ERNIE 5.1 is best understood as an economics story. In its release, Baidu says the model inherits ERNIE 5.0’s pre-training foundation, compresses total parameters to approximately one-third and active parameters to approximately one-half, and still achieves leading foundational performance at its model scale while using only about 6% of the pre-training cost of comparable models [7]. That is why the release matters: it presents a route to strong model performance that depends less on a fresh giant training run and more on reusing, slimming, and post-training an existing foundation.
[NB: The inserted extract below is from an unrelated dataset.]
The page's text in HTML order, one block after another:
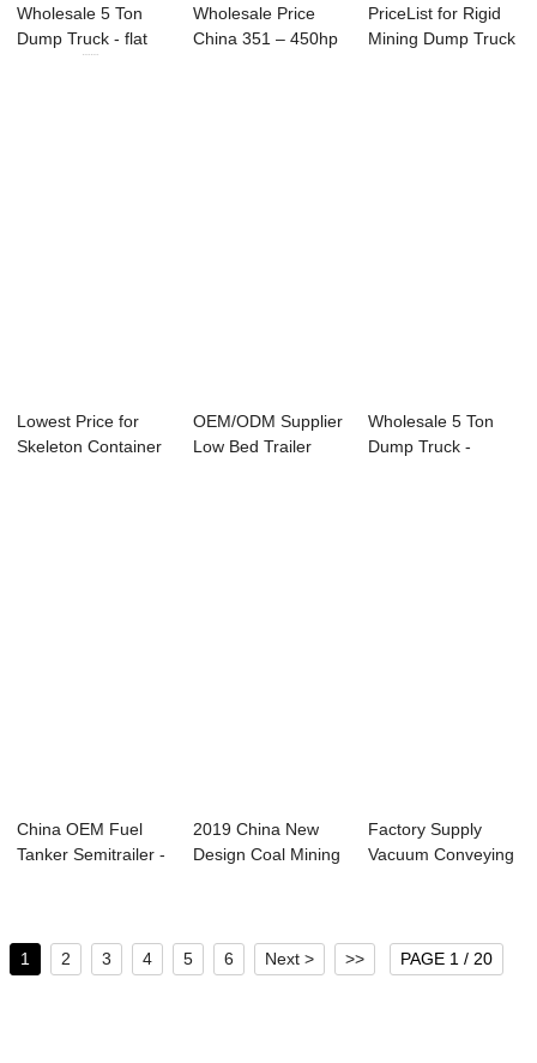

The real significance: cost-performance, not raw scale
Baidu’s announcement is not framed primarily around making ERNIE larger. It is framed around what the company says it can preserve after compression: strong foundational performance at its scale, with far less pre-training spend [7]. The ERNIE blog also says ERNIE 5.1 ranks first in China on Arena Search and improves agent, reasoning, and creative capabilities through disaggregated fully-asynchronous reinforcement learning and scaled agentic post-training [
12].
For the global AI race, the strategic point is straightforward: if a lab can get close to leading performance with less pre-training compute, the advantage shifts toward training design, reuse, and post-training efficiency rather than parameter count alone. ERNIE 5.1 is important because Baidu is making that argument explicitly.
What Baidu means by the 6% figure
Read the number narrowly. Baidu’s claim is about pre-training cost compared with comparable models [7]. It is not, from the cited materials alone, an audited statement about total development cost, deployment cost, inference pricing, or hardware efficiency.